### BRIEF:
What is needed here is every line of the records that includes "concentration".

### DATA TO USE:

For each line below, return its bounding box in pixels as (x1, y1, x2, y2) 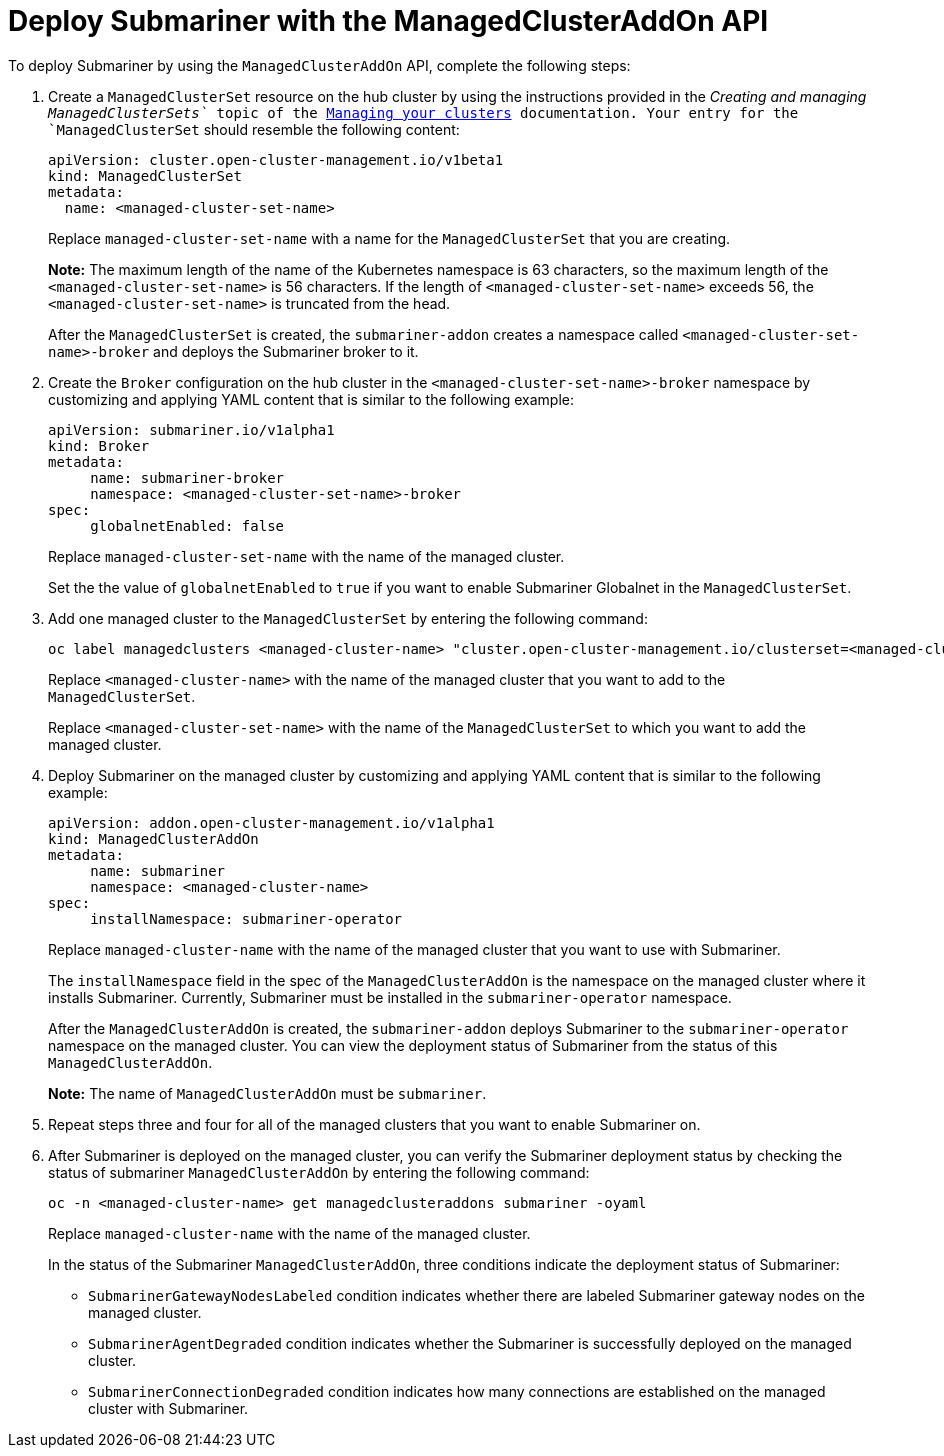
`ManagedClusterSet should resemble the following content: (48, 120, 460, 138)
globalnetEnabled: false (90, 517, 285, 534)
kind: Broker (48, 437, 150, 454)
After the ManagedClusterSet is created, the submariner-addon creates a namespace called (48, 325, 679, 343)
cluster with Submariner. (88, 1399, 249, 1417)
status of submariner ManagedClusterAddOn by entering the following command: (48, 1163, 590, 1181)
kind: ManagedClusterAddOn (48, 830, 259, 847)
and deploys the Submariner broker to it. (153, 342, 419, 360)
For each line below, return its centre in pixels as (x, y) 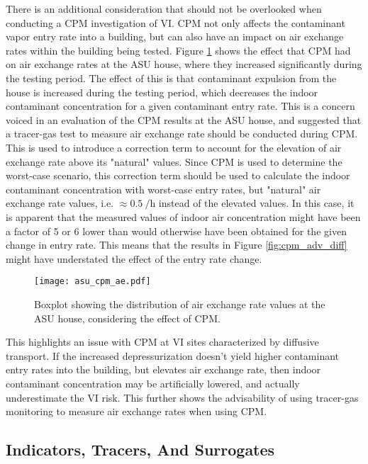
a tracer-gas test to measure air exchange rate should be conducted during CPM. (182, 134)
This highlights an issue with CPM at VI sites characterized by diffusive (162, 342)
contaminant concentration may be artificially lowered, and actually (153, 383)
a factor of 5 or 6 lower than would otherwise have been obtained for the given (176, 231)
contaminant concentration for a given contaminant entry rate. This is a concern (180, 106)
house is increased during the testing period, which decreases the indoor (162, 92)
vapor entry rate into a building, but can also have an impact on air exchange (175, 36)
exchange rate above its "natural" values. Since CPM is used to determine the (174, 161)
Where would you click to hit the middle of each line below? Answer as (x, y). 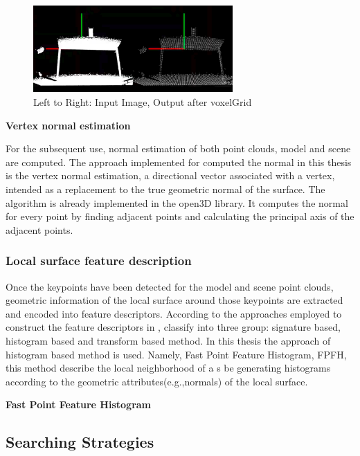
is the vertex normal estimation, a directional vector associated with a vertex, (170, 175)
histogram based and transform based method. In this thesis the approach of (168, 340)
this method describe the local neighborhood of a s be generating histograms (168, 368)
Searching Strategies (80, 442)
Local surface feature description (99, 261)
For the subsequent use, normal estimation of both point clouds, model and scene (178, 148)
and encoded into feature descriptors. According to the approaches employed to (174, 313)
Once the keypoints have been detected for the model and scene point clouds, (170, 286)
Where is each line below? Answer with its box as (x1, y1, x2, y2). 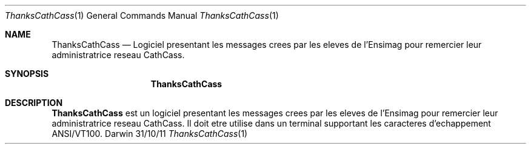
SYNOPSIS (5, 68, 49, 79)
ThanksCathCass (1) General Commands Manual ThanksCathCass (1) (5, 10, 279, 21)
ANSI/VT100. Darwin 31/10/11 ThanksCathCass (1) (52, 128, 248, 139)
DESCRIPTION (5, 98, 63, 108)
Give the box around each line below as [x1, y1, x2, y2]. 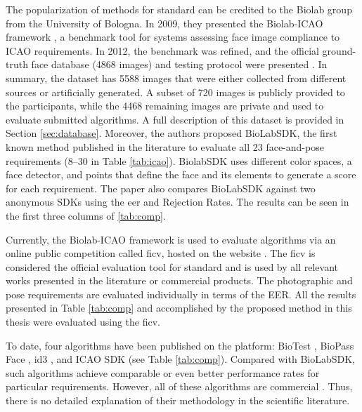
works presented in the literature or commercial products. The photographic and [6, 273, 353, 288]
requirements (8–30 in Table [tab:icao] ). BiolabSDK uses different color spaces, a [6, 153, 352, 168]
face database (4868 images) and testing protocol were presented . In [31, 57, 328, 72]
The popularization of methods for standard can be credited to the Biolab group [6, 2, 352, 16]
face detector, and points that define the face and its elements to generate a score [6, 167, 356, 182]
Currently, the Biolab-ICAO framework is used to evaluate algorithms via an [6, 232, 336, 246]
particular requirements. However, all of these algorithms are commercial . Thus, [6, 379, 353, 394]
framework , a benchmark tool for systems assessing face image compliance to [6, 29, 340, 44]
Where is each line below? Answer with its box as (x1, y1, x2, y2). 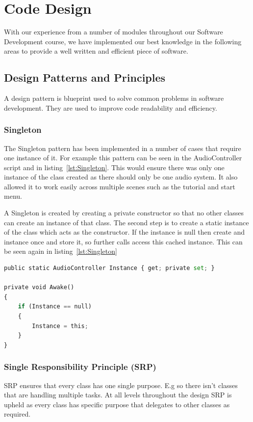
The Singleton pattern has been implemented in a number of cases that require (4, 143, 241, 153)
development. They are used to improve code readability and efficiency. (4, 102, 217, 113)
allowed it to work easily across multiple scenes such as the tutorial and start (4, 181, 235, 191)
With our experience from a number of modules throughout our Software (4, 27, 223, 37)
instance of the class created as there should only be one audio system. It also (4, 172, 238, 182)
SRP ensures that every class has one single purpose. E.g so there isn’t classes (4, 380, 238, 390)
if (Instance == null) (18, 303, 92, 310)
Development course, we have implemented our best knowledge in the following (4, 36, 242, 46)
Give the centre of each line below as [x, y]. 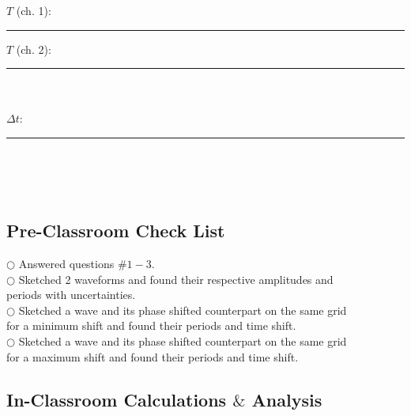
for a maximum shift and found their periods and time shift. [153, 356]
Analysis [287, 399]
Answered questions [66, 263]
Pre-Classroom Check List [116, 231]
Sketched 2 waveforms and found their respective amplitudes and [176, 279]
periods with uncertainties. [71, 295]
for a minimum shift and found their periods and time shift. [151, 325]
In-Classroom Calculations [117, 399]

### RESPONSE TO THE TASK:
contaminant concentration may be artificially lowered, and actually (153, 383)
contaminant concentration for a given contaminant entry rate. This is a concern (180, 106)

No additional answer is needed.